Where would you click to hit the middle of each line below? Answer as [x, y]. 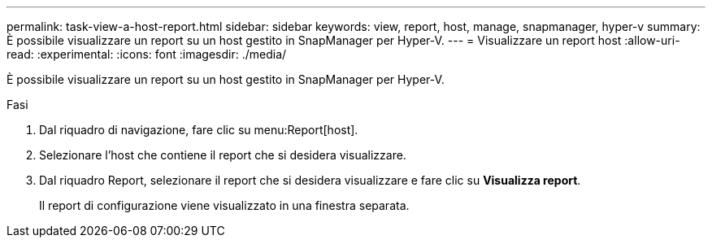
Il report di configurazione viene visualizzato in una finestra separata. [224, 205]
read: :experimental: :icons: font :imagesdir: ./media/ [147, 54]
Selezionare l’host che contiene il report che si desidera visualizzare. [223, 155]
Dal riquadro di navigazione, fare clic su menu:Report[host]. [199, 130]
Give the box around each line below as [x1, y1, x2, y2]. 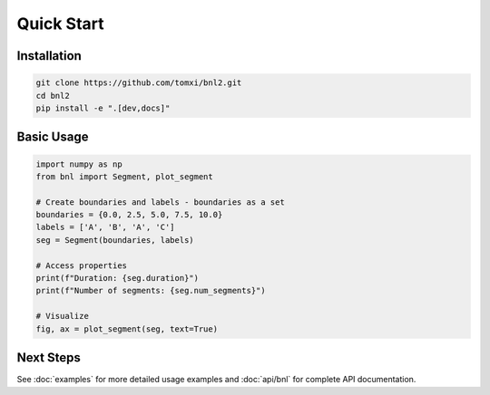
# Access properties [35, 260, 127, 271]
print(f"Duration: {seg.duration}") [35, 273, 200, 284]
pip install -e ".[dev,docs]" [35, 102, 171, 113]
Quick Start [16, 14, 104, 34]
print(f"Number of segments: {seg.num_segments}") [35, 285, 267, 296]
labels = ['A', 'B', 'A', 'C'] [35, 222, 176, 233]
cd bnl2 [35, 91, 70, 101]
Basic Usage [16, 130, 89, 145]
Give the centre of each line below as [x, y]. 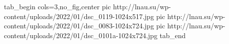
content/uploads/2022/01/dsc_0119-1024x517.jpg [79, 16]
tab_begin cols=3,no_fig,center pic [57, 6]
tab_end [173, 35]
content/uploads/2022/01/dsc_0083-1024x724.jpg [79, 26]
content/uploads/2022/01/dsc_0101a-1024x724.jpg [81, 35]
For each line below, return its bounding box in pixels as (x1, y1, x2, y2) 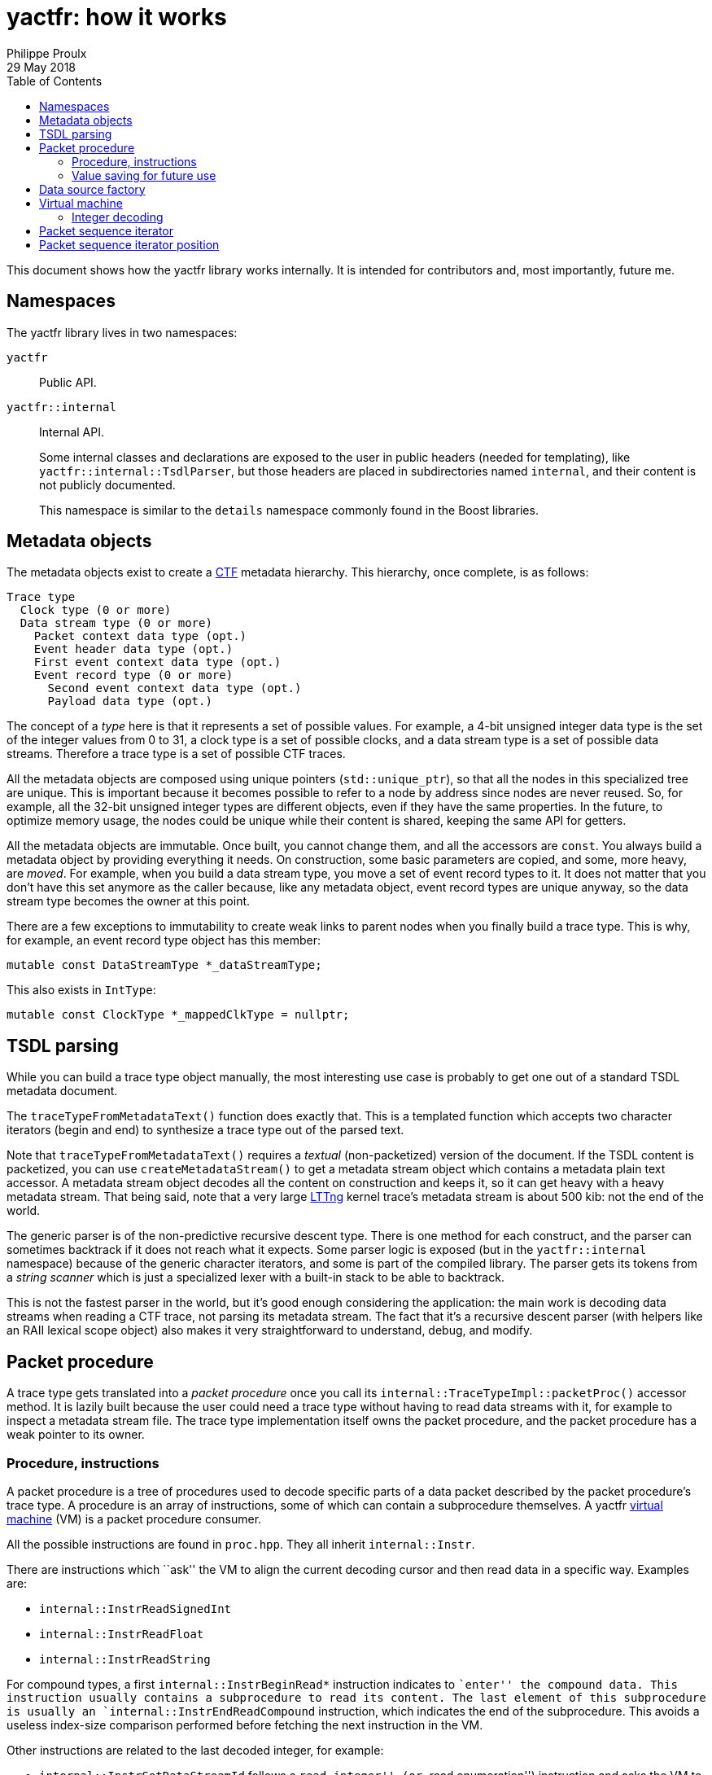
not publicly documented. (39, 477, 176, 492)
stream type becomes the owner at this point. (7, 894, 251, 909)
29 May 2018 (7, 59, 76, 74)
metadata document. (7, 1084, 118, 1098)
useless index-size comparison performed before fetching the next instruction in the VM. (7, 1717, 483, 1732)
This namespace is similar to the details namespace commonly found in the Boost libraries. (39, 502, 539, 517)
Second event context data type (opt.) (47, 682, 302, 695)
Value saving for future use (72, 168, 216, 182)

■ How to complete this task: Lines that contain "uploads" should be pulled from the entries above and reported.

■ Solution:
content/uploads/2022/01/dsc_0119-1024x517.jpg [79, 16]
content/uploads/2022/01/dsc_0083-1024x724.jpg [79, 26]
content/uploads/2022/01/dsc_0101a-1024x724.jpg [81, 35]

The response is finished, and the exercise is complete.